In the listing that follows, the lines starting at the one containing "Anticipated sound speed" and ending at the one containing "public class SimpleCellDesignerPlugin" are to be returned exactly, both boundary lines included, and no others.

*** Data for analysis ***

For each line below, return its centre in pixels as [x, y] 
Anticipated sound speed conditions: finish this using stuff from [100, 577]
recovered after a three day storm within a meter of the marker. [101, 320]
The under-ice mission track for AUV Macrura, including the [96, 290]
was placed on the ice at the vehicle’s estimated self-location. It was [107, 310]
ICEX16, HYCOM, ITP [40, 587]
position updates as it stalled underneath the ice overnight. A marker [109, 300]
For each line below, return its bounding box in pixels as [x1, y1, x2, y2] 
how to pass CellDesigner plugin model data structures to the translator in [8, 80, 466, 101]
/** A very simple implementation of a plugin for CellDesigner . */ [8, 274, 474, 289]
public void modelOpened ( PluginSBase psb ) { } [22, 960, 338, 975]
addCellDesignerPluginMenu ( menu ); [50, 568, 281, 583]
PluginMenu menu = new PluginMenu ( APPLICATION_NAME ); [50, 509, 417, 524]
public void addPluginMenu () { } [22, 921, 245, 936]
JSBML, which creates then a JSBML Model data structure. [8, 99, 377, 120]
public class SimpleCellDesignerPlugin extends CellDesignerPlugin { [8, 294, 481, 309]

*** End of Data for analysis ***
*** Data for analysis ***

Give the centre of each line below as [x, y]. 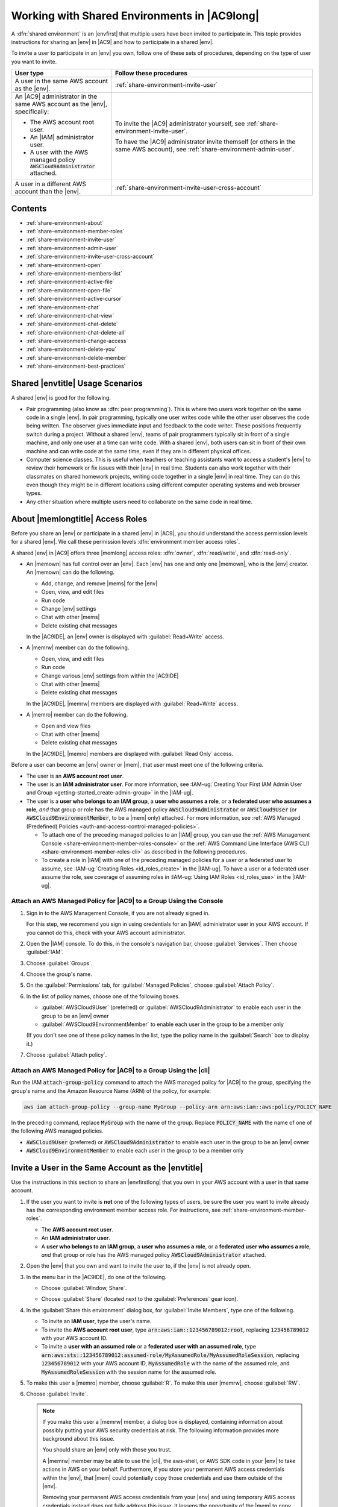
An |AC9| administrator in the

*** End of Data for analysis ***

The answer:
Anticipated sound speed conditions: finish this using stuff from [100, 577]
recovered after a three day storm within a meter of the marker. [101, 320]
The under-ice mission track for AUV Macrura, including the [96, 290]
was placed on the ice at the vehicle’s estimated self-location. It was [107, 310]
ICEX16, HYCOM, ITP [40, 587]
position updates as it stalled underneath the ice overnight. A marker [109, 300]
For each line below, return its bounding box in pixels as [x1, y1, x2, y2] 
how to pass CellDesigner plugin model data structures to the translator in [8, 80, 466, 101]
/** A very simple implementation of a plugin for CellDesigner . */ [8, 274, 474, 289]
public void modelOpened ( PluginSBase psb ) { } [22, 960, 338, 975]
addCellDesignerPluginMenu ( menu ); [50, 568, 281, 583]
PluginMenu menu = new PluginMenu ( APPLICATION_NAME ); [50, 509, 417, 524]
public void addPluginMenu () { } [22, 921, 245, 936]
JSBML, which creates then a JSBML Model data structure. [8, 99, 377, 120]
public class SimpleCellDesignerPlugin extends CellDesignerPlugin { [8, 294, 481, 309]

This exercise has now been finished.